__ASSIGNMENT__
Each entry is to be given again precisely, and no picture may be carried over.

__MATERIAL SHOWN__
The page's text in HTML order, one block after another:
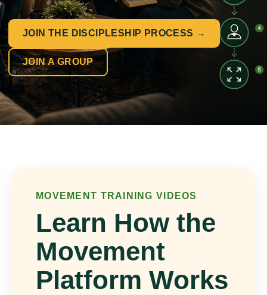
JOIN THE DISCIPLESHIP PROCESS →
JOIN A GROUP
MOVEMENT TRAINING VIDEOS
Learn How the
Movement
Platform Works
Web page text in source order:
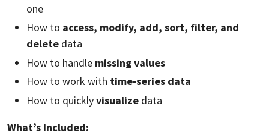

__OUTPUT BELOW__
The page's text in HTML order, one block after another:
JOIN THE DISCIPLESHIP PROCESS →
JOIN A GROUP
MOVEMENT TRAINING VIDEOS
Learn How the
Movement
Platform Works
Web page text in source order:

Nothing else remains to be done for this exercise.